__Work instructions__:
In the data below, reproduce everything exactly except the images.

__Data to process__:
________

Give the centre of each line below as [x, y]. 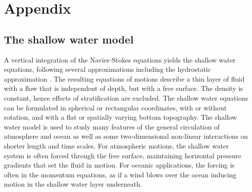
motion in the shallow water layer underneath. [73, 184]
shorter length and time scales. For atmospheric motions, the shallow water [116, 145]
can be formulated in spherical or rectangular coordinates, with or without [115, 107]
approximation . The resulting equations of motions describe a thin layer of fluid [124, 78]
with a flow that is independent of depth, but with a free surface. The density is [124, 88]
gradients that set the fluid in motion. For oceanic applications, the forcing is [119, 165]
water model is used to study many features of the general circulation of [112, 126]
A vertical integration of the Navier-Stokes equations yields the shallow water [120, 59]
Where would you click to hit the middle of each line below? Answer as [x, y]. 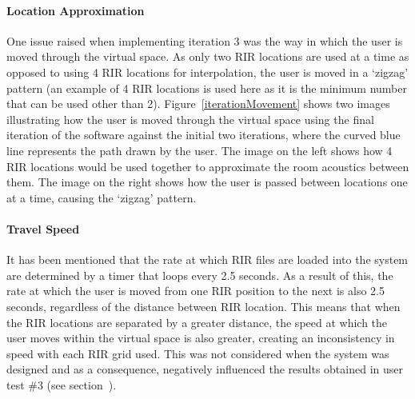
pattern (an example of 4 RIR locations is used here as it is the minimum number [207, 88]
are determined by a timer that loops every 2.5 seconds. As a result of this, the [200, 275]
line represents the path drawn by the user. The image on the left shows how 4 [200, 150]
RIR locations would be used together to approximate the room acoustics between [208, 166]
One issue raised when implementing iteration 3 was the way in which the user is [205, 40]
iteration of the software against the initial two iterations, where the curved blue [204, 135]
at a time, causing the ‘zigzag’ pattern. [102, 197]
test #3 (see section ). [62, 384]
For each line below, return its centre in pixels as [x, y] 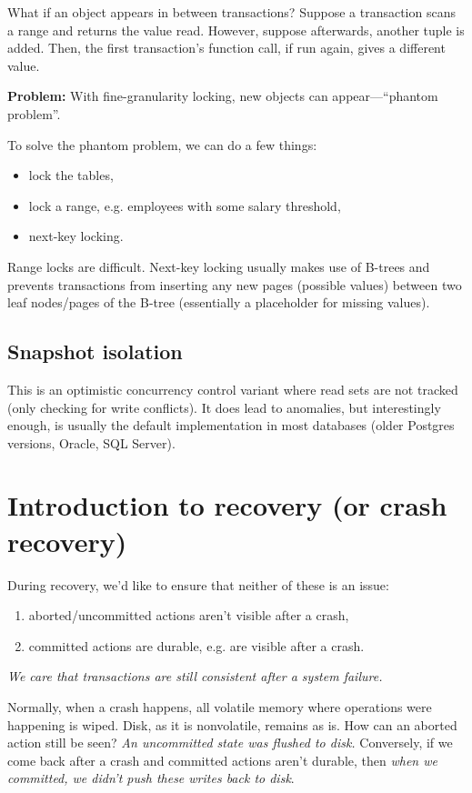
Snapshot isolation [95, 351]
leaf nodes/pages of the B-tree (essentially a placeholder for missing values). [219, 302]
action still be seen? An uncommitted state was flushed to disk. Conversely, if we [230, 743]
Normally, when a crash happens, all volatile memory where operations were [220, 706]
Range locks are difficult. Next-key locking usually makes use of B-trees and [219, 266]
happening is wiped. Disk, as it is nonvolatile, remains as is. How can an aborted [232, 724]
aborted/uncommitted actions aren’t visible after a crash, [189, 615]
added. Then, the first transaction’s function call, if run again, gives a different [226, 48]
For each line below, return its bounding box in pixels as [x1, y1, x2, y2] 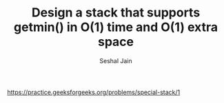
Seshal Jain [99, 56, 132, 65]
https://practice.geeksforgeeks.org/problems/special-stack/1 [7, 88, 181, 96]
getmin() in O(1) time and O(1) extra [13, 19, 218, 35]
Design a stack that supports [31, 5, 201, 21]
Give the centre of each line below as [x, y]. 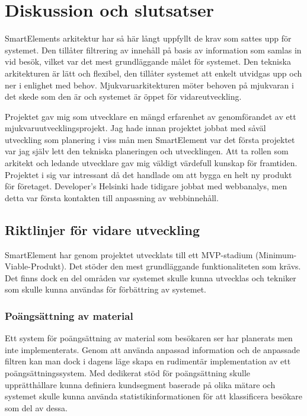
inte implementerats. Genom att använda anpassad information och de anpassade [152, 349]
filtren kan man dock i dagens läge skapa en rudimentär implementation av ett [148, 361]
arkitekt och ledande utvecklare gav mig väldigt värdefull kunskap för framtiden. [151, 163]
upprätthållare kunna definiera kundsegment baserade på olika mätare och [140, 384]
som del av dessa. [36, 407]
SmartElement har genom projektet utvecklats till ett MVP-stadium [129, 254]
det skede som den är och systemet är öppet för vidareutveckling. [123, 96]
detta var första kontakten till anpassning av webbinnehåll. [112, 197]
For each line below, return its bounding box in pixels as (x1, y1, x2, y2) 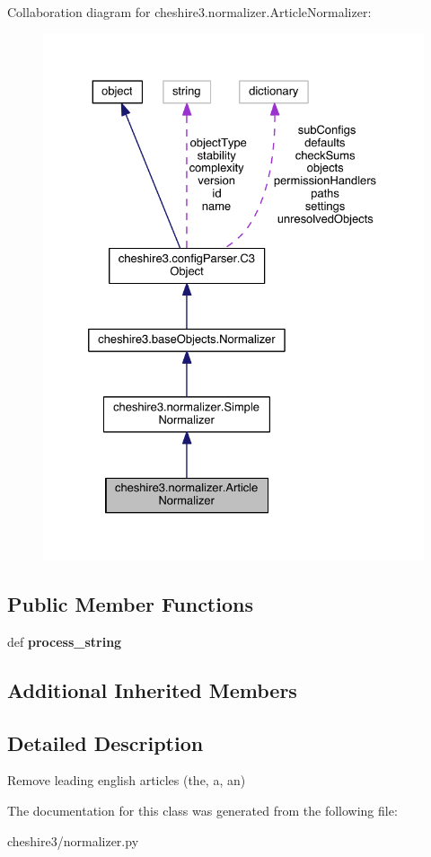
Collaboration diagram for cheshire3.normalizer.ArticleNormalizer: (7, 3, 372, 21)
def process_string (7, 632, 122, 650)
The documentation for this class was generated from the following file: (7, 800, 398, 819)
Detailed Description (7, 729, 204, 756)
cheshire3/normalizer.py (7, 831, 139, 850)
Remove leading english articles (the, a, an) (7, 771, 246, 790)
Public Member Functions (7, 589, 253, 617)
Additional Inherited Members (7, 676, 297, 703)
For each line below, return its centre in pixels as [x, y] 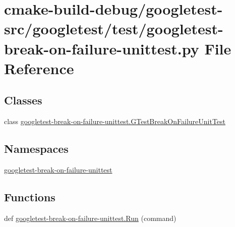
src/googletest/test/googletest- [114, 29]
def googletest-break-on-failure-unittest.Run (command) [90, 218]
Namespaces [36, 149]
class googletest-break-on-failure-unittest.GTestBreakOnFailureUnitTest [115, 121]
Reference [39, 68]
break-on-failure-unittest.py [102, 48]
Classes [23, 100]
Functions [30, 196]
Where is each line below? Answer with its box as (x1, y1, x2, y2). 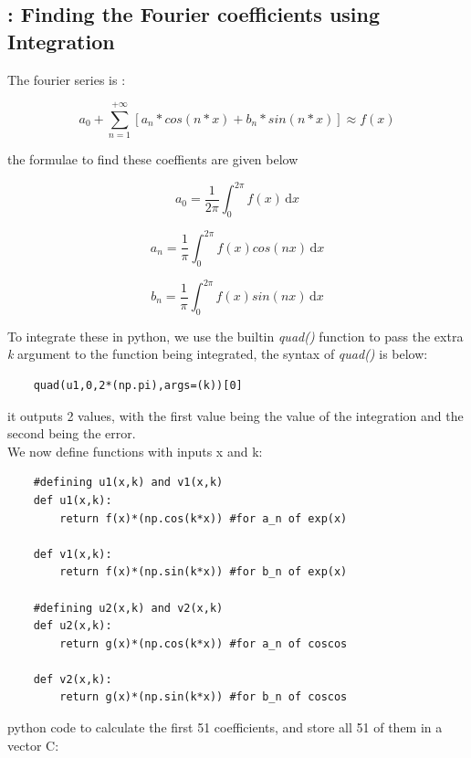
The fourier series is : (7, 69, 126, 89)
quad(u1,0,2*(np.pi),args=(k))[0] (33, 378, 243, 392)
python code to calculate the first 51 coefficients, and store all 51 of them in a (7, 718, 443, 737)
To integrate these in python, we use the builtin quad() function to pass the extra (7, 326, 464, 345)
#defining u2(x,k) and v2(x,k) (33, 601, 224, 615)
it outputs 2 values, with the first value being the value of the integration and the (7, 405, 464, 425)
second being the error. (7, 424, 136, 443)
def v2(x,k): (33, 672, 112, 686)
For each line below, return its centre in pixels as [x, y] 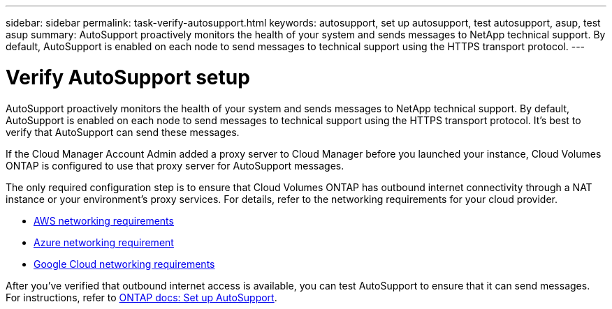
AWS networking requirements [104, 220]
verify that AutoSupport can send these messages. [123, 132]
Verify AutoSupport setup [128, 77]
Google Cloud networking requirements [124, 264]
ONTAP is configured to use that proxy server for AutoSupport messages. [175, 165]
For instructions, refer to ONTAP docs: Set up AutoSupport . [141, 297]
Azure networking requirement [104, 242]
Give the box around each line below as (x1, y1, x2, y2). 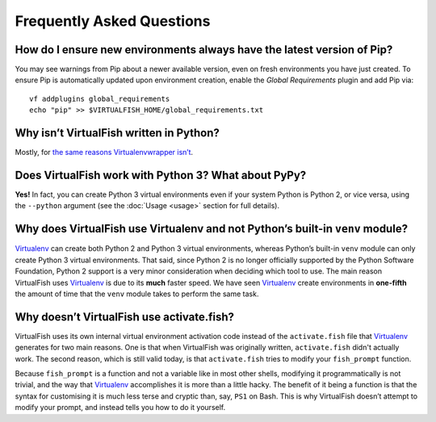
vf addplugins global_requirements (29, 94, 170, 103)
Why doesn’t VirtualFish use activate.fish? (15, 310, 234, 324)
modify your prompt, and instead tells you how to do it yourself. (15, 403, 226, 412)
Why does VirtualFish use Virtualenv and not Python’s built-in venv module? (15, 222, 408, 236)
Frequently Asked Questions (15, 12, 211, 30)
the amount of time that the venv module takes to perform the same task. (15, 289, 259, 299)
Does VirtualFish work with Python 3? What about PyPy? (15, 168, 307, 182)
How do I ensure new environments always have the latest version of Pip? (15, 43, 393, 56)
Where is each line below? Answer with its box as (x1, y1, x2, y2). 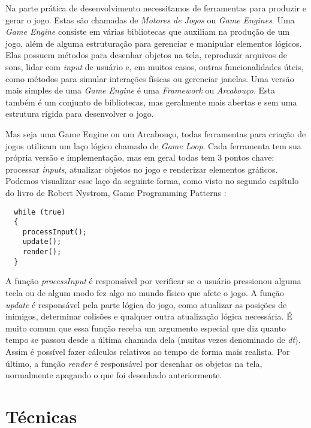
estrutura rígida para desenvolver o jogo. (5, 107, 154, 120)
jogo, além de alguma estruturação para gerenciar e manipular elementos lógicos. (5, 37, 302, 49)
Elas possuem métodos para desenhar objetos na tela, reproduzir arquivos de (5, 49, 287, 61)
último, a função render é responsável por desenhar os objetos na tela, (5, 357, 262, 369)
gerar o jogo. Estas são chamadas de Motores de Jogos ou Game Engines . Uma (5, 13, 295, 26)
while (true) (14, 207, 66, 216)
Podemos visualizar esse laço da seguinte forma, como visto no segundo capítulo (5, 174, 299, 187)
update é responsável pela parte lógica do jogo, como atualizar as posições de (5, 298, 287, 311)
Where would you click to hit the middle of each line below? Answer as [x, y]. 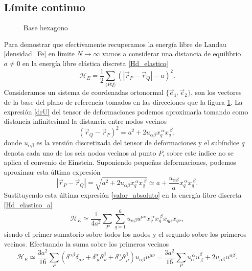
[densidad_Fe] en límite [39, 54]
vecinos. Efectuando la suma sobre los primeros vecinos [87, 243]
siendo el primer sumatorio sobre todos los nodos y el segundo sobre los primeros [125, 234]
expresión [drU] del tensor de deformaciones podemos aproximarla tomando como [126, 111]
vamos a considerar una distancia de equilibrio [172, 54]
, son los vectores [216, 92]
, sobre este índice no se [198, 152]
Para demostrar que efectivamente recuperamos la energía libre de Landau [115, 44]
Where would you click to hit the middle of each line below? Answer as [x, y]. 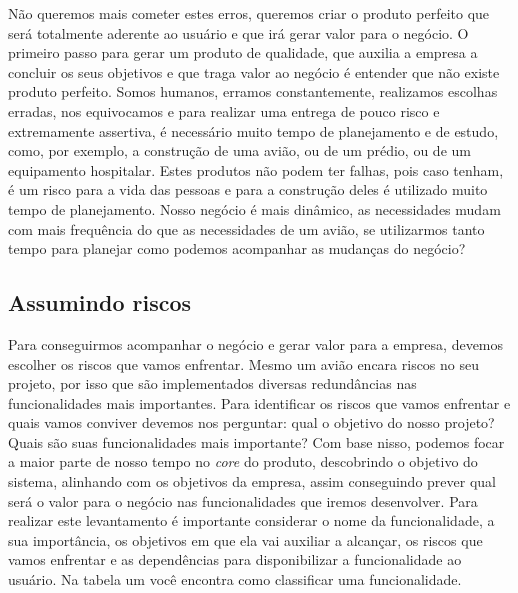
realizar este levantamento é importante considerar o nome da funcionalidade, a [251, 520]
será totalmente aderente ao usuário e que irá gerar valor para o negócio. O [238, 32]
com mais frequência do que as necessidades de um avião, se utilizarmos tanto [246, 228]
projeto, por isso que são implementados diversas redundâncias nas [212, 383]
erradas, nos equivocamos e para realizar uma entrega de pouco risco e [224, 110]
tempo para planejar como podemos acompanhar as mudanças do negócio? [237, 248]
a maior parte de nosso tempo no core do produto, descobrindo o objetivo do [243, 461]
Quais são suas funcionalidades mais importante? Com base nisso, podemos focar [256, 441]
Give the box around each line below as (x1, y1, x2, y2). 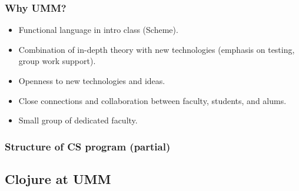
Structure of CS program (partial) (5, 139, 171, 153)
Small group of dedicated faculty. (18, 114, 138, 126)
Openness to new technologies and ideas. (18, 75, 165, 86)
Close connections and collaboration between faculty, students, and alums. (18, 94, 287, 106)
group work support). (18, 55, 96, 67)
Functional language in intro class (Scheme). (18, 24, 178, 36)
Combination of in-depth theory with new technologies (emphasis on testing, (18, 43, 295, 55)
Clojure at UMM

________

__Solution for this task__:
Give the centre of each line below as [x, y]. 
motion in the shallow water layer underneath. [73, 184]
shorter length and time scales. For atmospheric motions, the shallow water [116, 145]
can be formulated in spherical or rectangular coordinates, with or without [115, 107]
approximation . The resulting equations of motions describe a thin layer of fluid [124, 78]
with a flow that is independent of depth, but with a free surface. The density is [124, 88]
gradients that set the fluid in motion. For oceanic applications, the forcing is [119, 165]
water model is used to study many features of the general circulation of [112, 126]
A vertical integration of the Navier-Stokes equations yields the shallow water [120, 59]
Where would you click to hit the middle of each line below? Answer as [x, y]. 
pattern (an example of 4 RIR locations is used here as it is the minimum number [207, 88]
are determined by a timer that loops every 2.5 seconds. As a result of this, the [200, 275]
line represents the path drawn by the user. The image on the left shows how 4 [200, 150]
RIR locations would be used together to approximate the room acoustics between [208, 166]
One issue raised when implementing iteration 3 was the way in which the user is [205, 40]
iteration of the software against the initial two iterations, where the curved blue [204, 135]
at a time, causing the ‘zigzag’ pattern. [102, 197]
test #3 (see section ). [62, 384]
For each line below, return its centre in pixels as [x, y] 
Snapshot isolation [95, 351]
leaf nodes/pages of the B-tree (essentially a placeholder for missing values). [219, 302]
action still be seen? An uncommitted state was flushed to disk. Conversely, if we [230, 743]
Normally, when a crash happens, all volatile memory where operations were [220, 706]
Range locks are difficult. Next-key locking usually makes use of B-trees and [219, 266]
happening is wiped. Disk, as it is nonvolatile, remains as is. How can an aborted [232, 724]
aborted/uncommitted actions aren’t visible after a crash, [189, 615]
added. Then, the first transaction’s function call, if run again, gives a different [226, 48]
For each line below, return its bounding box in pixels as [x1, y1, x2, y2] 
Seshal Jain [99, 56, 132, 65]
https://practice.geeksforgeeks.org/problems/special-stack/1 [7, 88, 181, 96]
getmin() in O(1) time and O(1) extra [13, 19, 218, 35]
Design a stack that supports [31, 5, 201, 21]
Give the centre of each line below as [x, y]. 
inte implementerats. Genom att använda anpassad information och de anpassade [152, 349]
filtren kan man dock i dagens läge skapa en rudimentär implementation av ett [148, 361]
arkitekt och ledande utvecklare gav mig väldigt värdefull kunskap för framtiden. [151, 163]
upprätthållare kunna definiera kundsegment baserade på olika mätare och [140, 384]
som del av dessa. [36, 407]
SmartElement har genom projektet utvecklats till ett MVP-stadium [129, 254]
det skede som den är och systemet är öppet för vidareutveckling. [123, 96]
detta var första kontakten till anpassning av webbinnehåll. [112, 197]
For each line below, return its bounding box in pixels as (x1, y1, x2, y2) 
Collaboration diagram for cheshire3.normalizer.ArticleNormalizer: (7, 3, 372, 21)
def process_string (7, 632, 122, 650)
The documentation for this class was generated from the following file: (7, 800, 398, 819)
Detailed Description (7, 729, 204, 756)
cheshire3/normalizer.py (7, 831, 139, 850)
Remove leading english articles (the, a, an) (7, 771, 246, 790)
Public Member Functions (7, 589, 253, 617)
Additional Inherited Members (7, 676, 297, 703)
For each line below, return its centre in pixels as [x, y] 
src/googletest/test/googletest- [114, 29]
def googletest-break-on-failure-unittest.Run (command) [90, 218]
Namespaces [36, 149]
class googletest-break-on-failure-unittest.GTestBreakOnFailureUnitTest [115, 121]
Reference [39, 68]
break-on-failure-unittest.py [102, 48]
Classes [23, 100]
Functions [30, 196]
Where is each line below? Answer with its box as (x1, y1, x2, y2). 
The fourier series is : (7, 69, 126, 89)
quad(u1,0,2*(np.pi),args=(k))[0] (33, 378, 243, 392)
python code to calculate the first 51 coefficients, and store all 51 of them in a (7, 718, 443, 737)
To integrate these in python, we use the builtin quad() function to pass the extra (7, 326, 464, 345)
#defining u2(x,k) and v2(x,k) (33, 601, 224, 615)
it outputs 2 values, with the first value being the value of the integration and the (7, 405, 464, 425)
second being the error. (7, 424, 136, 443)
def v2(x,k): (33, 672, 112, 686)
For each line below, return its centre in pixels as [x, y] 
AWS networking requirements [104, 220]
verify that AutoSupport can send these messages. [123, 132]
Verify AutoSupport setup [128, 77]
Google Cloud networking requirements [124, 264]
ONTAP is configured to use that proxy server for AutoSupport messages. [175, 165]
For instructions, refer to ONTAP docs: Set up AutoSupport . [141, 297]
Azure networking requirement [104, 242]
Give the box around each line below as (x1, y1, x2, y2). 
vf addplugins global_requirements (29, 94, 170, 103)
Why doesn’t VirtualFish use activate.fish? (15, 310, 234, 324)
modify your prompt, and instead tells you how to do it yourself. (15, 403, 226, 412)
Why does VirtualFish use Virtualenv and not Python’s built-in venv module? (15, 222, 408, 236)
Frequently Asked Questions (15, 12, 211, 30)
the amount of time that the venv module takes to perform the same task. (15, 289, 259, 299)
Does VirtualFish work with Python 3? What about PyPy? (15, 168, 307, 182)
How do I ensure new environments always have the latest version of Pip? (15, 43, 393, 56)
Where is each line below? Answer with its box as (x1, y1, x2, y2). 
estrutura rígida para desenvolver o jogo. (5, 107, 154, 120)
jogo, além de alguma estruturação para gerenciar e manipular elementos lógicos. (5, 37, 302, 49)
Elas possuem métodos para desenhar objetos na tela, reproduzir arquivos de (5, 49, 287, 61)
último, a função render é responsável por desenhar os objetos na tela, (5, 357, 262, 369)
gerar o jogo. Estas são chamadas de Motores de Jogos ou Game Engines . Uma (5, 13, 295, 26)
while (true) (14, 207, 66, 216)
Podemos visualizar esse laço da seguinte forma, como visto no segundo capítulo (5, 174, 299, 187)
update é responsável pela parte lógica do jogo, como atualizar as posições de (5, 298, 287, 311)
Where would you click to hit the middle of each line below? Answer as [x, y]. 
[densidad_Fe] en límite [39, 54]
vecinos. Efectuando la suma sobre los primeros vecinos [87, 243]
siendo el primer sumatorio sobre todos los nodos y el segundo sobre los primeros [125, 234]
expresión [drU] del tensor de deformaciones podemos aproximarla tomando como [126, 111]
vamos a considerar una distancia de equilibrio [172, 54]
, son los vectores [216, 92]
, sobre este índice no se [198, 152]
Para demostrar que efectivamente recuperamos la energía libre de Landau [115, 44]
Where would you click to hit the middle of each line below? Answer as [x, y]. 
realizar este levantamento é importante considerar o nome da funcionalidade, a [251, 520]
será totalmente aderente ao usuário e que irá gerar valor para o negócio. O [238, 32]
com mais frequência do que as necessidades de um avião, se utilizarmos tanto [246, 228]
projeto, por isso que são implementados diversas redundâncias nas [212, 383]
erradas, nos equivocamos e para realizar uma entrega de pouco risco e [224, 110]
tempo para planejar como podemos acompanhar as mudanças do negócio? [237, 248]
a maior parte de nosso tempo no core do produto, descobrindo o objetivo do [243, 461]
Quais são suas funcionalidades mais importante? Com base nisso, podemos focar [256, 441]
Give the box around each line below as (x1, y1, x2, y2). 
Structure of CS program (partial) (5, 139, 171, 153)
Small group of dedicated faculty. (18, 114, 138, 126)
Openness to new technologies and ideas. (18, 75, 165, 86)
Close connections and collaboration between faculty, students, and alums. (18, 94, 287, 106)
group work support). (18, 55, 96, 67)
Functional language in intro class (Scheme). (18, 24, 178, 36)
Combination of in-depth theory with new technologies (emphasis on testing, (18, 43, 295, 55)
Clojure at UMM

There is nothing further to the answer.